Kelima, anak-anak perlu dilindungi dari pelbagai variasi bahaya informasi-informasi palsu. Semua orang memiliki akses ke dalam internet dan oleh karena itu berbagai jenis informasi, entah itu benar atau salah, entah itu baik atau buruk, berseliweran dalam berbagai platform media-media Daring. Kontrol orang tua, para pastor, dan para mitra membantu anak-anak dalam proses penyaringan dan internalisasi informasi-informasi tersebut.

Peran Sentral Orang tua, Para Pastor dan Para Mitra

Orang tua, para pastor dan mitra memiliki peran penting dalam pengasuhan digital bagi para seminaris diaspora. Peran tersebut dapat dijalankan melalui kehadiran dan dialog aktif. Spritualitas kehadiran dan dialog aktif menjadi kunci keberhasilan proses-proses pengasuhan digital. Oleh karena itu, orang tua, para pastor dan para mitra wajib memberikan teladan dan panutan.

KOMPAS (20/06/2020) meringkas tiga lapisan yang harus dimiliki sebuah keluarga ketika (anak-anaknya) harus mencemplungkan diri ke dalam dunia digital.

Lapisan pertama adalah kesadaran akan pentingnya keselamatan, keamanan, dan privasi. Lapisan kedua adalah literasi media agar bijak menyikapi informasi palsu serta menilai kebenaran konten. Lapisan ketiga menyangkut kesadaran tentang hak dan tanggung jawab.

Orang tua, para pastor, dan para mitra memiliki kewajiban dan tanggung jawab membangun ketiga lapisan kesadaran tersebut. Perlu diakui, usaha itu tidak gampang. Oleh karena itu pada bagian berikut direkomendasikan hal-hal praktis yang perlu dibuat.

Langkah-langkah Praktis Pengasuhan

Pertama, kerja dan belajar dalam dan melalui media daring harus dijadwalkan.

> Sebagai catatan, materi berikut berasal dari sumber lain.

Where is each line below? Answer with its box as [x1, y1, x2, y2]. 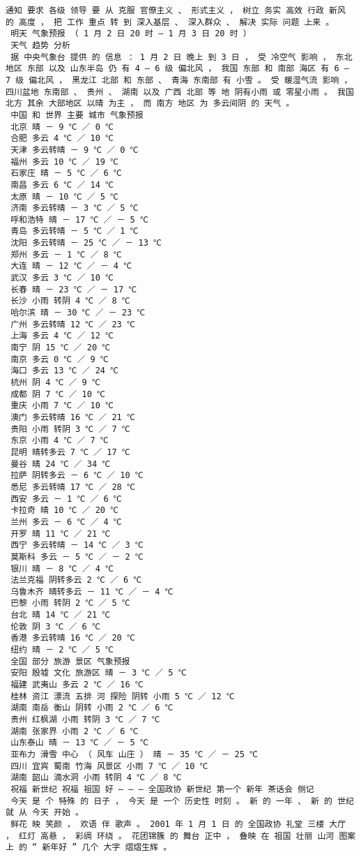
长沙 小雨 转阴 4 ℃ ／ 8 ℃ [10, 296, 130, 306]
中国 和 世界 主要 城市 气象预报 [10, 110, 144, 120]
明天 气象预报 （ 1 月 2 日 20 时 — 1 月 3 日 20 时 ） [10, 29, 252, 39]
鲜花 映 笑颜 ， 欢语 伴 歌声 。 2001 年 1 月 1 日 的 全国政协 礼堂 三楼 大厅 [10, 819, 346, 829]
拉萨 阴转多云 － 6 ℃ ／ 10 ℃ [10, 470, 144, 481]
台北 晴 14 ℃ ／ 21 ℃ [10, 610, 111, 620]
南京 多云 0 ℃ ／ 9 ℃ [10, 354, 109, 364]
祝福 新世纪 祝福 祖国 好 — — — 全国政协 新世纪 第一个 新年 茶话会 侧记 [10, 784, 314, 794]
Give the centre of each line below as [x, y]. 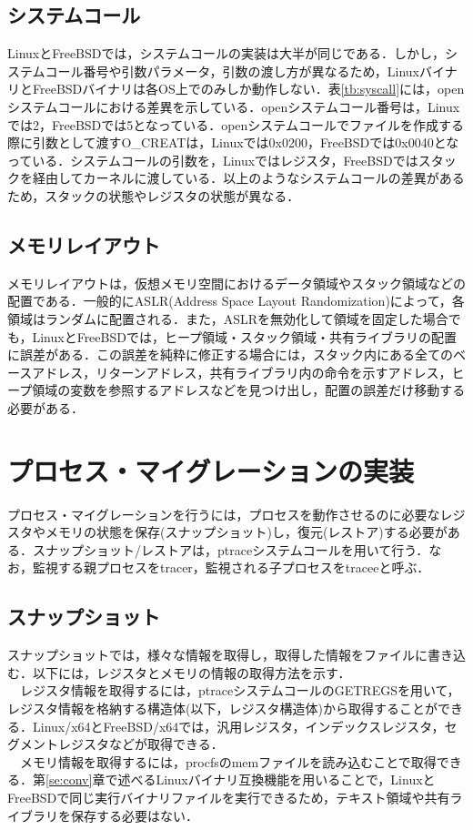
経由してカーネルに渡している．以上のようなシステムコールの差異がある [248, 178]
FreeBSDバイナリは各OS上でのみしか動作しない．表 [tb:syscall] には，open [248, 89]
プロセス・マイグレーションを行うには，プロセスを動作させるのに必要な [224, 514]
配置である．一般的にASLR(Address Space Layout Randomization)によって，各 [236, 301]
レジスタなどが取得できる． [141, 744]
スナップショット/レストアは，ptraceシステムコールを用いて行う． [231, 549]
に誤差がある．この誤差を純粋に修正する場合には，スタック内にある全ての [230, 354]
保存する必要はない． [134, 815]
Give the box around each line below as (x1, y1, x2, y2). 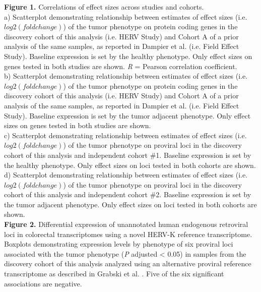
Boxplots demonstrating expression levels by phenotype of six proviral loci (4, 239, 233, 249)
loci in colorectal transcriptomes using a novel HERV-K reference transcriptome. (4, 228, 252, 239)
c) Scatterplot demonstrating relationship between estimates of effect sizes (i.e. (4, 130, 247, 140)
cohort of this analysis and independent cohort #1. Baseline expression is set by (4, 149, 251, 160)
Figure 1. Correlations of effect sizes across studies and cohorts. (4, 2, 204, 12)
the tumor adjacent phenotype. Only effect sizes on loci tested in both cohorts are (4, 199, 257, 209)
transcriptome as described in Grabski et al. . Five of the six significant (4, 268, 224, 279)
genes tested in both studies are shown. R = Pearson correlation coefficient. (4, 61, 237, 71)
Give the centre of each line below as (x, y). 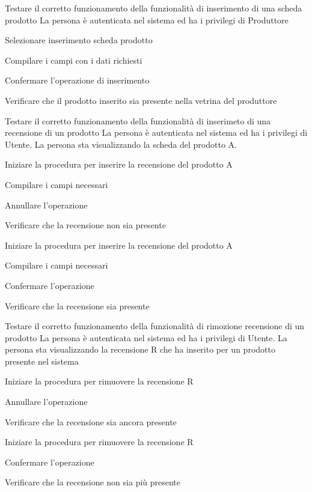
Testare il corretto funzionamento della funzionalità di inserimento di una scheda (154, 8)
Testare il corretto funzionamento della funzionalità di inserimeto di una (138, 120)
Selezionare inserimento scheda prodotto (79, 40)
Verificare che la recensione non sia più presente (93, 482)
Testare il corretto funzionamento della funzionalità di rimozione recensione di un (155, 326)
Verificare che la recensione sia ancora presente (91, 421)
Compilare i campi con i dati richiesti (74, 60)
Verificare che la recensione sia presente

Orang tua dan para mitra harus melibatkan diri dalam penyusunan jadwal belajar dan kerja anak. Keterlibatan itu juga harus sampai pada tahap pengawasan, apakah jadwal itu ditaati atau tidak.

Kedua, tingkatkan komunikasi langsung dengan anak. Komunikasi itu harus dari muka ke muka dan dari hati ke hati, bukan melalui perantaraan media-media sosial.

Ketiga, ingatkan anak akan kerawanan dan bahaya yang ada di ruang virtual. Banyak bahaya yang bisa saja timbul, misalnya penipuan, kekerasan verbal, pencurian data pribadi, dan perundungan digital.

Keempat, usahakan sebisa mungkin agar menemani anak saat mereka sedang bekerja dan belajar melalui media-media Daring. Pada bagian ini, sekali lagi ditekankan pentingnya spiritualitas kehadiran bagi seorang anak.

Kelima, orang tua, para pastor, dan para mitra harus selalu mengingatkan anak akan pentingnya menjaga etika bermedia sosial. Etika itu misalnya, selalu menggunakan kata-kata yang sopan dan tidak saling memaki.

Keenam, sebagai pengasuh, tentu saja orang tua, para pastor, dan para mitra juga harus memiliki pengetahuan yang memadai tentang literasi teknologi digital. Oleh karena itu, mau tidak mau, orang tua juga harus mempelajari seluk beluk dunia digital dan segala tuntutan-tuntutannya.